In this business book, Rebelo introduces readers to his “PeakStory” model for constructing personal narratives that convey important information about the writers while helping them to land a job, build a network, or attract a client. The guide explains the author’s trademarked “storypathing,” a framework for linking tales to the identity the teller wants to project. Rebelo writes that “by making sense of where you’ve been and where you’re headed, you can show that you have more engagement and more value wherever you land because your story aligns with who you are.” Subsequent chapters take readers through the steps of developing their own tales following the PeakStory model.
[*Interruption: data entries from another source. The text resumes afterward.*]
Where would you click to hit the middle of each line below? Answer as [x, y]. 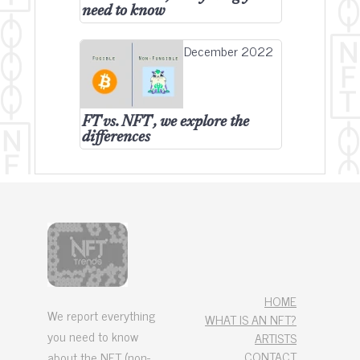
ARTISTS [276, 337]
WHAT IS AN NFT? [251, 319]
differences [116, 138]
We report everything [101, 315]
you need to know [93, 336]
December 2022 [229, 51]
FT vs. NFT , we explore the [166, 123]
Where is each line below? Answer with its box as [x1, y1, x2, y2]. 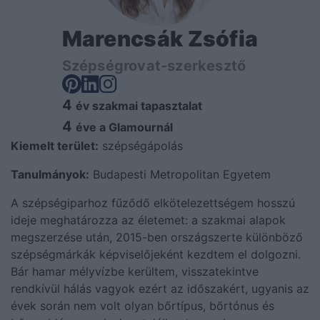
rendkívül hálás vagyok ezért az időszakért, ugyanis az [11, 281, 309, 296]
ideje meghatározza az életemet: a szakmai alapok [11, 212, 286, 227]
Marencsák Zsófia [61, 25, 259, 51]
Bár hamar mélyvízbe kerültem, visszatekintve [11, 264, 259, 279]
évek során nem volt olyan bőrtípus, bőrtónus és [11, 298, 274, 313]
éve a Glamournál [75, 119, 173, 134]
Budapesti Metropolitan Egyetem [89, 166, 271, 181]
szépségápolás [99, 138, 183, 153]
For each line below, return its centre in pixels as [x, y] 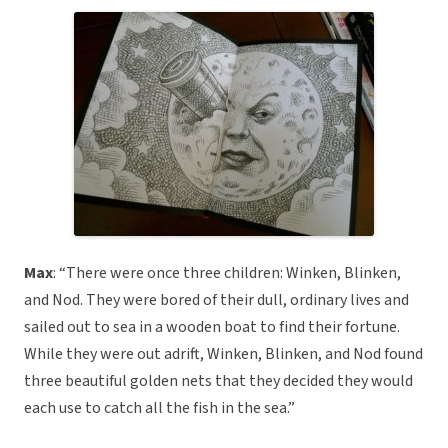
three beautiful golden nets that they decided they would [218, 381]
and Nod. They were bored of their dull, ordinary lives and [216, 300]
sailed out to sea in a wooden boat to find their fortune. [212, 327]
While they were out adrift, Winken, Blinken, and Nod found [223, 354]
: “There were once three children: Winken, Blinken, [227, 273]
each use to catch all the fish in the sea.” [159, 408]
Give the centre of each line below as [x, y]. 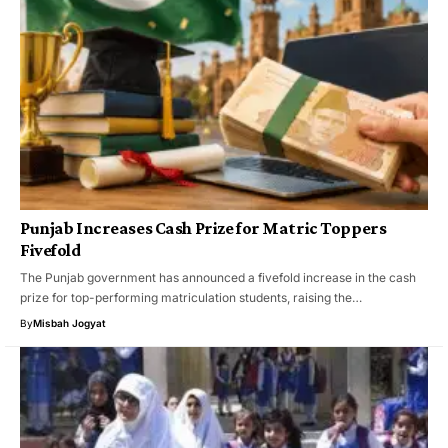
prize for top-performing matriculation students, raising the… [191, 298]
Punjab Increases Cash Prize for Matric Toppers [203, 228]
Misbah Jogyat [69, 323]
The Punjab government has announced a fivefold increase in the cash [218, 278]
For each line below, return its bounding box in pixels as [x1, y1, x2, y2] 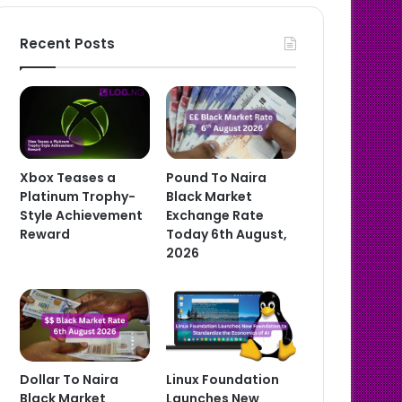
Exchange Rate [166, 205, 265, 224]
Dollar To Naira [20, 371, 119, 389]
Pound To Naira [166, 168, 267, 187]
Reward [20, 224, 71, 243]
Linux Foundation [166, 371, 280, 389]
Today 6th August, [166, 224, 288, 243]
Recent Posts [20, 34, 116, 53]
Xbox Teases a [20, 168, 117, 187]
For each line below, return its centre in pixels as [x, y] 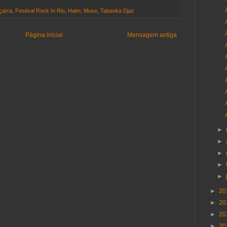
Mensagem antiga [152, 35]
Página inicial [44, 35]
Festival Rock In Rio [40, 11]
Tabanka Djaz [117, 11]
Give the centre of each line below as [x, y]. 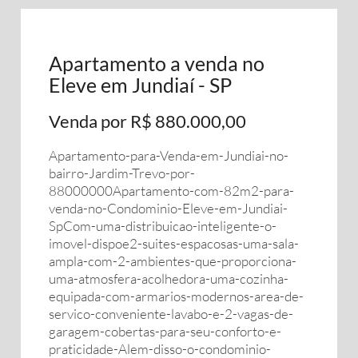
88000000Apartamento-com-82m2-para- [171, 191]
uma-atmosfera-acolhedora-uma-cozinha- [169, 278]
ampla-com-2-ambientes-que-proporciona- [173, 261]
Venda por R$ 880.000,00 [147, 121]
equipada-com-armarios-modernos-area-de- [176, 296]
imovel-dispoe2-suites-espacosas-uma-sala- [174, 243]
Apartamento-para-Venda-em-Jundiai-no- [169, 155]
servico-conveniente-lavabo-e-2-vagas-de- [171, 314]
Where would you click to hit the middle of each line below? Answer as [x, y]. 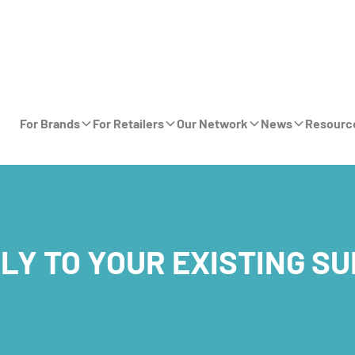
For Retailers [128, 123]
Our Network [212, 123]
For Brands [50, 123]
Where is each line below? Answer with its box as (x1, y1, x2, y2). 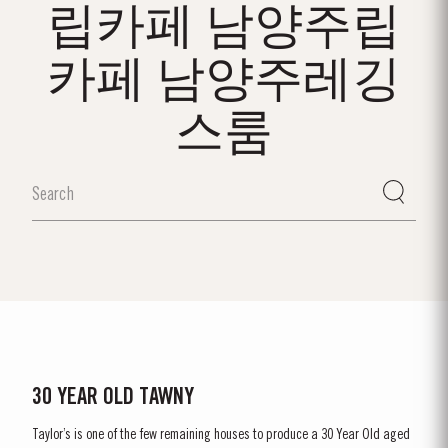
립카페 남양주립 (47, 7, 401, 50)
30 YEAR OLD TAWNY (32, 387, 195, 408)
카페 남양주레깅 (47, 60, 401, 103)
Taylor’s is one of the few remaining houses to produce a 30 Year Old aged (32, 429, 411, 441)
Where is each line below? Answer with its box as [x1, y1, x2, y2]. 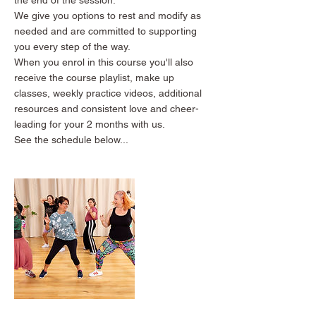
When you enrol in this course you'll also [14, 56, 193, 68]
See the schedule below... [14, 133, 128, 145]
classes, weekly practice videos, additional [14, 87, 202, 99]
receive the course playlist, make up [14, 71, 174, 83]
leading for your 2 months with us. [14, 118, 165, 130]
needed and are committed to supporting [14, 25, 197, 37]
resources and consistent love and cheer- [14, 102, 199, 114]
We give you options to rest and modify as [14, 9, 201, 21]
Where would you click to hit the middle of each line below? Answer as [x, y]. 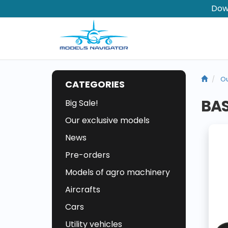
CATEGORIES [95, 84]
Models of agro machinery [118, 173]
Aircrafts [83, 190]
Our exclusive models [107, 121]
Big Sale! [82, 103]
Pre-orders [88, 155]
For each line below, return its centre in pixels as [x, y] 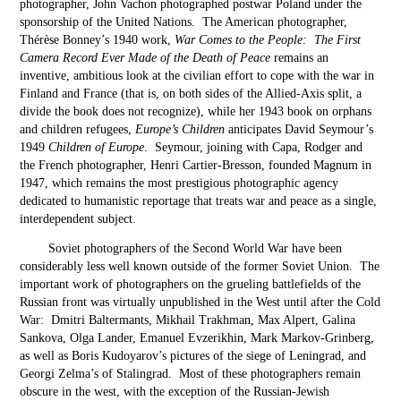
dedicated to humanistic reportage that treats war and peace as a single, [199, 201]
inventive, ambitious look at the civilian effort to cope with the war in [197, 76]
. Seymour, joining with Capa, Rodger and [254, 147]
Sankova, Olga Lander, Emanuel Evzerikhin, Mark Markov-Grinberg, [197, 338]
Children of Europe [97, 147]
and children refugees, [78, 129]
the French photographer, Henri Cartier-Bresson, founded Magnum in [196, 165]
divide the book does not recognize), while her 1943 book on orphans [196, 111]
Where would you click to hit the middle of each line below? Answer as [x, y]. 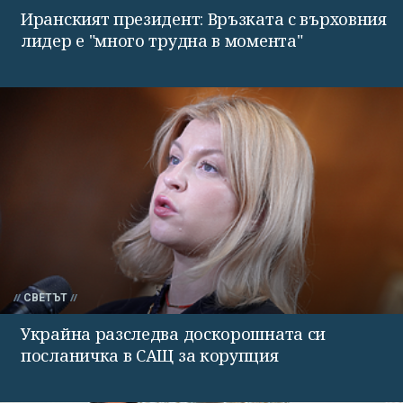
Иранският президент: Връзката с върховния [204, 18]
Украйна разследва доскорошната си [174, 333]
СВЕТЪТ [45, 297]
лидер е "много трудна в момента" [162, 40]
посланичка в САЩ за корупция [150, 355]
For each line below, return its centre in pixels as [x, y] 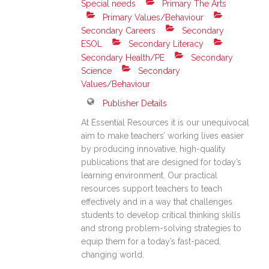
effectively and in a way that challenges [157, 202]
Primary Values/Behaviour [152, 17]
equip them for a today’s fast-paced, [151, 242]
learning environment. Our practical [150, 176]
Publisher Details [135, 104]
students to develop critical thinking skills [161, 215]
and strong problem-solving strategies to [162, 228]
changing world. [113, 255]
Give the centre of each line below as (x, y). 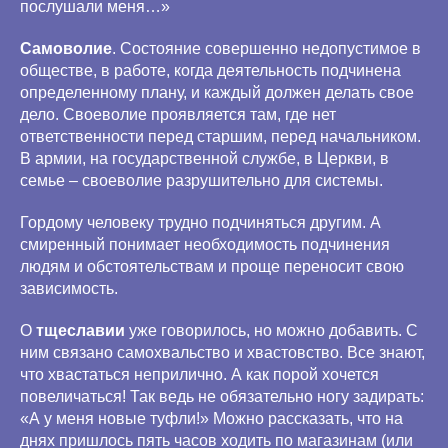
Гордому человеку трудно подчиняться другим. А (200, 222)
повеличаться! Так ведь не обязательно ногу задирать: (222, 396)
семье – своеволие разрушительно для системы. (201, 180)
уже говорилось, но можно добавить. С (271, 330)
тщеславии (80, 330)
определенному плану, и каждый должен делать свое (217, 92)
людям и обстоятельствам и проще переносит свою (212, 266)
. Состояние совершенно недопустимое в (266, 48)
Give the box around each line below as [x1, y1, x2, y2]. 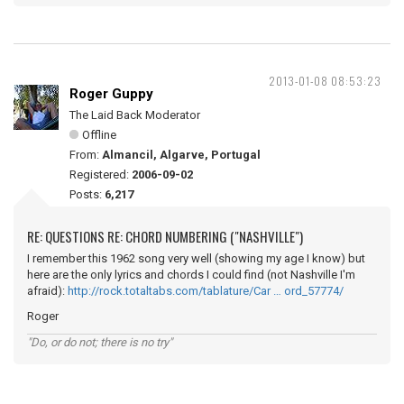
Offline [82, 128, 116, 142]
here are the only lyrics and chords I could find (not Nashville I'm [27, 268, 355, 281]
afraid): [27, 284, 68, 298]
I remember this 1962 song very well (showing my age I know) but [27, 252, 365, 265]
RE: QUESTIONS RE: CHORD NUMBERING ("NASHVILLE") [27, 226, 303, 246]
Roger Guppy [69, 86, 153, 102]
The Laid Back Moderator [69, 108, 200, 122]
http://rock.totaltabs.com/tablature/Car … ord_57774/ [68, 284, 344, 298]
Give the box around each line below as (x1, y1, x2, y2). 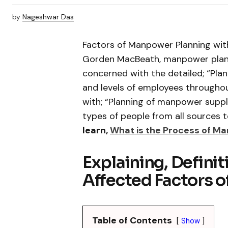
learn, (82, 124, 110, 136)
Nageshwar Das (22, 12, 74, 22)
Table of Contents (92, 214, 172, 226)
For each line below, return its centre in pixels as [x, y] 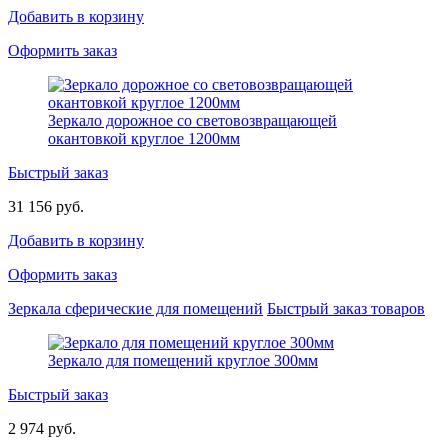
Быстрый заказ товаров [346, 308]
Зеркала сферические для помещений [135, 308]
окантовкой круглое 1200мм [144, 138]
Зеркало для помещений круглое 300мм [183, 360]
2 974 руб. [42, 428]
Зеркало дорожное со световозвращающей [192, 120]
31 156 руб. [46, 206]
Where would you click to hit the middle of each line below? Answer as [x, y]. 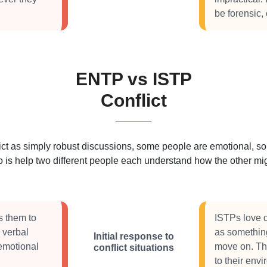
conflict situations [133, 248]
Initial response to [133, 236]
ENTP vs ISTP [133, 79]
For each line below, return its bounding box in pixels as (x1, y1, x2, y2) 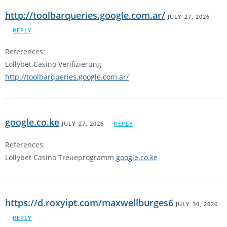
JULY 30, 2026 (176, 200, 218, 208)
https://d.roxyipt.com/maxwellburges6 (5, 197, 173, 209)
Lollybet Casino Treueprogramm (5, 153, 116, 163)
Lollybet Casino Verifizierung (5, 59, 101, 69)
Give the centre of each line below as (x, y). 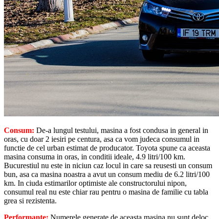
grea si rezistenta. (30, 200)
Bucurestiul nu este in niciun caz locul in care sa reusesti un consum (108, 165)
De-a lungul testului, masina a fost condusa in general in (122, 130)
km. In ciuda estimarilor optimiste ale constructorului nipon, (95, 183)
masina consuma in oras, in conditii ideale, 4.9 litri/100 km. (95, 156)
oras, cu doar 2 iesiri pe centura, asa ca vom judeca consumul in (102, 139)
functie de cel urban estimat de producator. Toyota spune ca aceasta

Each chapter includes a conceptual explanation—much of the model is drawn from psychology research, and a substantial bibliography is included—examples of the technique in action, often drawn from Rebelo’s students, and a guided exercise to help readers implement each step of the process. One of the volume’s strengths is its emphasis on the different contexts in which PeakStory can be applied, particularly the author’s anecdotes about teaching formerly incarcerated people to use the technique to control the tales they tell about their imprisonment and their plans for the future. Rebelo also does a good job of walking readers through the process of fashioning their stories and showing how each element of the model relates to the others. Although the book is full of the author’s specialized jargon (self-event, blue-dot moments), the terms are fairly easy for uninitiated readers to pick up on. Still, Rebelo’s rhetorical style is not for everyone. His enthusiasm is evident in the text, which often feels like a pep talk from a hard-charging coach or a dynamic motivational speaker, but readers who prefer a more straightforward narrative may find the frequent statements of encouragement and assurances of success distracting. Nonetheless, the manual presents a persuasive case for the validity of the PeakStory model and makes it easy for readers to learn.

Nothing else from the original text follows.